● Directions for this task
Reproduce the records below exactly, but leave their pictures out of the copy.

● Records shown
★ ★ ★ ★

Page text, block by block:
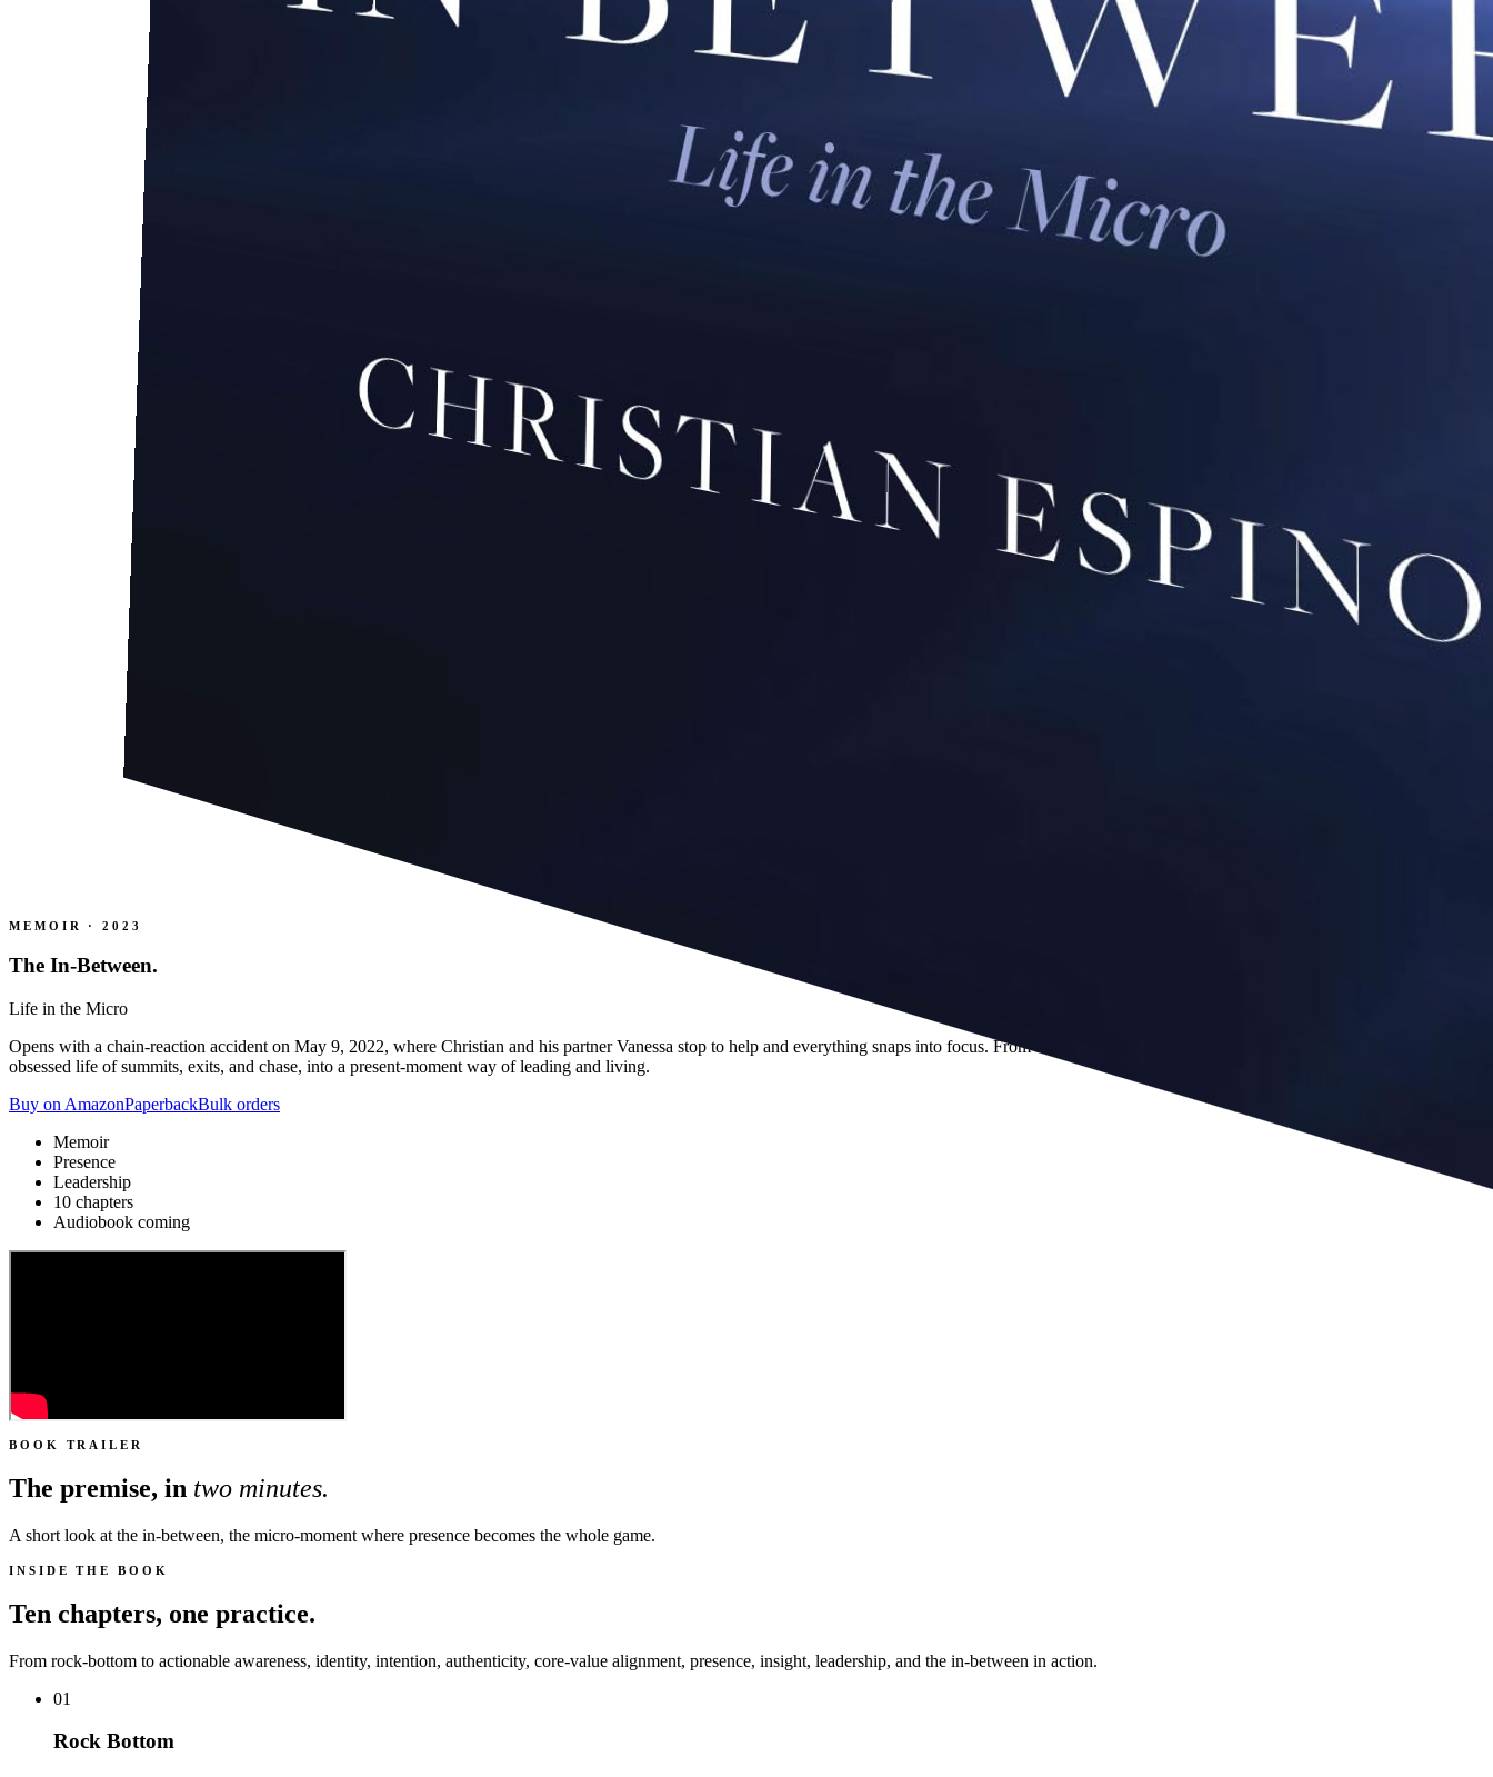
MEMOIR · 2023
The In-Between.
Life in the Micro
Opens with a chain-reaction accident on May 9, 2022, where Christian and his partner Vanessa stop to help and everything snaps into focus. From that in-between moment, the book traces a path out of a macro-
obsessed life of summits, exits, and chase, into a present-moment way of leading and living.
Buy on AmazonPaperbackBulk orders
Memoir
Presence
Leadership
10 chapters
Audiobook coming
BOOK TRAILER
The premise, in two minutes.
A short look at the in-between, the micro-moment where presence becomes the whole game.
INSIDE THE BOOK
Ten chapters, one practice.
From rock-bottom to actionable awareness, identity, intention, authenticity, core-value alignment, presence, insight, leadership, and the in-between in action.
01
Rock Bottom
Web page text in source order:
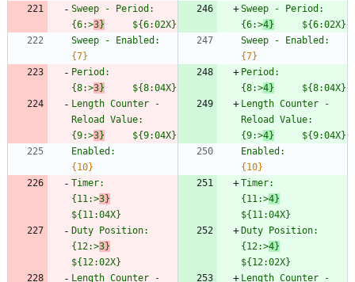
Sweep - Period:
{6:>3}
     ${6:02X}
{6:>4}
     $
{6:02X}
Sweep - Enabled:
{7}
{7}
Period:
{8:>3}
     ${8:04X}
{8:>4}
     $
{8:04X}
Length Counter -
Reload Value:
{9:>3}
     ${9:04X}
Length Counter -
{9:>4}
     $
{9:04X}
Enabled:
{10}
{10}
Timer:
{11:>3}
${11:04X}
{11:>4}
${11:04X}
Duty Position:
{12:>3}
${12:02X}
{12:>4}
${12:02X}
Length Counter -
Length Counter -
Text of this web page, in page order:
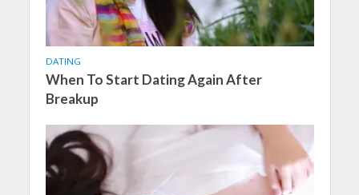
DATING
When To Start Dating Again After
Breakup
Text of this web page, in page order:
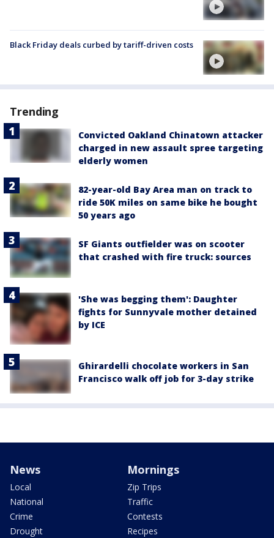
Black Friday deals curbed by tariff-driven costs
Trending
Convicted Oakland Chinatown attacker
charged in new assault spree targeting
elderly women
82-year-old Bay Area man on track to
ride 50K miles on same bike he bought
50 years ago
SF Giants outfielder was on scooter
that crashed with fire truck: sources
'She was begging them': Daughter
fights for Sunnyvale mother detained
by ICE
Ghirardelli chocolate workers in San
Francisco walk off job for 3-day strike
News
Local
National
Crime
Drought
Mornings
Zip Trips
Traffic
Contests
Recipes
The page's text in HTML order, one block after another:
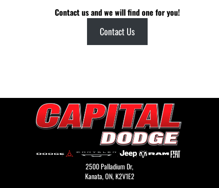
Contact us and we will find one for you!
Contact Us
2500 Palladium Dr,
Kanata,ON, K2V1E2
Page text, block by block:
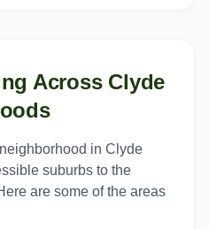
Across Clyde
in Clyde
suburbs to the
are some of the areas
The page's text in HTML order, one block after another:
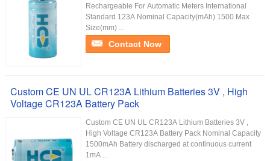
Rechargeable For Automatic Meters International
Standard 123A Nominal Capacity(mAh) 1500 Max
Size(mm) ...
Contact Now
Custom CE UN UL CR123A Lithium Batteries 3V , High
Voltage CR123A Battery Pack
Custom CE UN UL CR123A Lithium Batteries 3V ,
High Voltage CR123A Battery Pack Nominal Capacity
1500mAh Battery discharged at continuous current
1mA ...
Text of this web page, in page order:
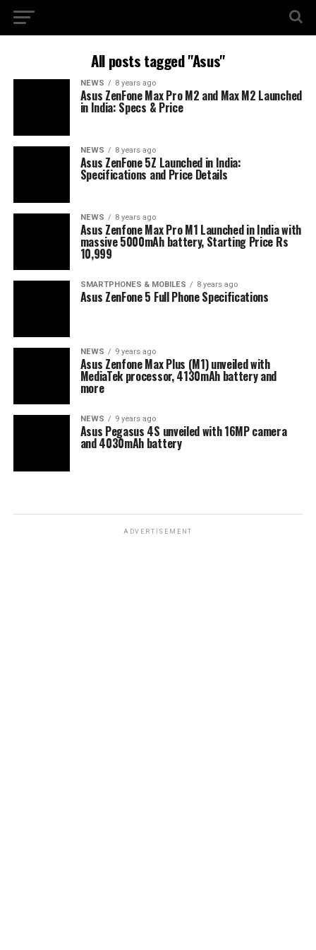
All posts tagged "Asus"
NEWS 8 years ago
Asus ZenFone Max Pro M2 and Max M2 Launched
in India: Specs & Price
NEWS 8 years ago
Asus ZenFone 5Z Launched in India:
Specifications and Price Details
NEWS 8 years ago
Asus Zenfone Max Pro M1 Launched in India with
massive 5000mAh battery, Starting Price Rs
10,999
SMARTPHONES & MOBILES 8 years ago
Asus ZenFone 5 Full Phone Specifications
NEWS 9 years ago
Asus Zenfone Max Plus (M1) unveiled with
MediaTek processor, 4130mAh battery and
more
NEWS 9 years ago
Asus Pegasus 4S unveiled with 16MP camera
and 4030mAh battery
ADVERTISEMENT
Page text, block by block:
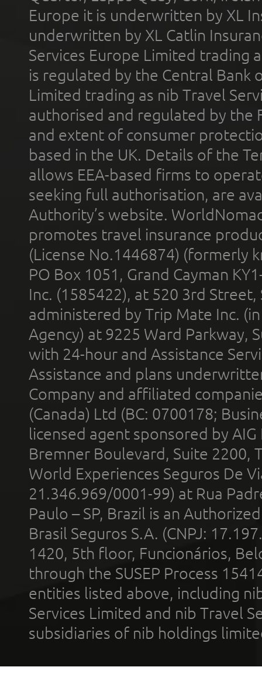
Europe it is underwritten by XL
underwritten by XL Catlin
Services Europe Limited trading
is regulated by the Central Bank
Limited trading as nib Travel
authorised and regulated by the
and extent of consumer
based in the UK. Details of the
allows EEA-based firms to
seeking full authorisation, are
Authority’s website.
promotes travel insurance
(License No.1446874) (formerly
PO Box 1051, Grand Cayman
Inc. (1585422), at 520 3rd
administered by Trip Mate Inc.
Agency) at 9225 Ward Parkway,
with 24-hour and Assistance
Assistance and plans
Company and affiliated
(Canada) Ltd (BC: 0700178;
licensed agent sponsored by
Bremner Boulevard, Suite 2200,
World Experiences Seguros De
21.346.969/0001-99) at Rua
Paulo – SP, Brazil is an
Brasil Seguros S.A. (CNPJ:
1420, 5th floor, Funcionários,
through the SUSEP Process
entities listed above, including
Services Limited and nib Travel
subsidiaries of nib holdings
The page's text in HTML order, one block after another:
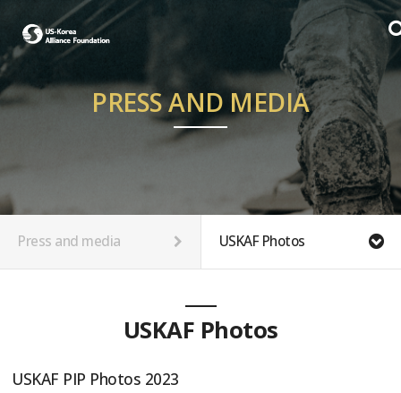
PRESS AND MEDIA
Press and media USKAF Photos
USKAF Photos
USKAF PIP Photos 2023

★ ★ ★ ★

● Written answer
Page text, block by block:
MEMOIR · 2023
The In-Between.
Life in the Micro
Opens with a chain-reaction accident on May 9, 2022, where Christian and his partner Vanessa stop to help and everything snaps into focus. From that in-between moment, the book traces a path out of a macro-
obsessed life of summits, exits, and chase, into a present-moment way of leading and living.
Buy on AmazonPaperbackBulk orders
Memoir
Presence
Leadership
10 chapters
Audiobook coming
BOOK TRAILER
The premise, in two minutes.
A short look at the in-between, the micro-moment where presence becomes the whole game.
INSIDE THE BOOK
Ten chapters, one practice.
From rock-bottom to actionable awareness, identity, intention, authenticity, core-value alignment, presence, insight, leadership, and the in-between in action.
01
Rock Bottom
Web page text in source order:
Sweep - Period:
{6:>3}
     ${6:02X}
{6:>4}
     $
{6:02X}
Sweep - Enabled:
{7}
{7}
Period:
{8:>3}
     ${8:04X}
{8:>4}
     $
{8:04X}
Length Counter -
Reload Value:
{9:>3}
     ${9:04X}
Length Counter -
{9:>4}
     $
{9:04X}
Enabled:
{10}
{10}
Timer:
{11:>3}
${11:04X}
{11:>4}
${11:04X}
Duty Position:
{12:>3}
${12:02X}
{12:>4}
${12:02X}
Length Counter -
Length Counter -
Text of this web page, in page order:
DATING
When To Start Dating Again After
Breakup
Text of this web page, in page order:
Black Friday deals curbed by tariff-driven costs
Trending
Convicted Oakland Chinatown attacker
charged in new assault spree targeting
elderly women
82-year-old Bay Area man on track to
ride 50K miles on same bike he bought
50 years ago
SF Giants outfielder was on scooter
that crashed with fire truck: sources
'She was begging them': Daughter
fights for Sunnyvale mother detained
by ICE
Ghirardelli chocolate workers in San
Francisco walk off job for 3-day strike
News
Local
National
Crime
Drought
Mornings
Zip Trips
Traffic
Contests
Recipes
The page's text in HTML order, one block after another:
Contact us and we will find one for you!
Contact Us
2500 Palladium Dr,
Kanata,ON, K2V1E2
Page text, block by block:
Across Clyde
in Clyde
suburbs to the
are some of the areas
The page's text in HTML order, one block after another:
Rechargeable For Automatic Meters International
Standard 123A Nominal Capacity(mAh) 1500 Max
Size(mm) ...
Contact Now
Custom CE UN UL CR123A Lithium Batteries 3V , High
Voltage CR123A Battery Pack
Custom CE UN UL CR123A Lithium Batteries 3V ,
High Voltage CR123A Battery Pack Nominal Capacity
1500mAh Battery discharged at continuous current
1mA ...
Text of this web page, in page order:
All posts tagged "Asus"
NEWS 8 years ago
Asus ZenFone Max Pro M2 and Max M2 Launched
in India: Specs & Price
NEWS 8 years ago
Asus ZenFone 5Z Launched in India:
Specifications and Price Details
NEWS 8 years ago
Asus Zenfone Max Pro M1 Launched in India with
massive 5000mAh battery, Starting Price Rs
10,999
SMARTPHONES & MOBILES 8 years ago
Asus ZenFone 5 Full Phone Specifications
NEWS 9 years ago
Asus Zenfone Max Plus (M1) unveiled with
MediaTek processor, 4130mAh battery and
more
NEWS 9 years ago
Asus Pegasus 4S unveiled with 16MP camera
and 4030mAh battery
ADVERTISEMENT
Page text, block by block:
Europe it is underwritten by XL
underwritten by XL Catlin
Services Europe Limited trading
is regulated by the Central Bank
Limited trading as nib Travel
authorised and regulated by the
and extent of consumer
based in the UK. Details of the
allows EEA-based firms to
seeking full authorisation, are
Authority’s website.
promotes travel insurance
(License No.1446874) (formerly
PO Box 1051, Grand Cayman
Inc. (1585422), at 520 3rd
administered by Trip Mate Inc.
Agency) at 9225 Ward Parkway,
with 24-hour and Assistance
Assistance and plans
Company and affiliated
(Canada) Ltd (BC: 0700178;
licensed agent sponsored by
Bremner Boulevard, Suite 2200,
World Experiences Seguros De
21.346.969/0001-99) at Rua
Paulo – SP, Brazil is an
Brasil Seguros S.A. (CNPJ:
1420, 5th floor, Funcionários,
through the SUSEP Process
entities listed above, including
Services Limited and nib Travel
subsidiaries of nib holdings
The page's text in HTML order, one block after another:
PRESS AND MEDIA
Press and media USKAF Photos
USKAF Photos
USKAF PIP Photos 2023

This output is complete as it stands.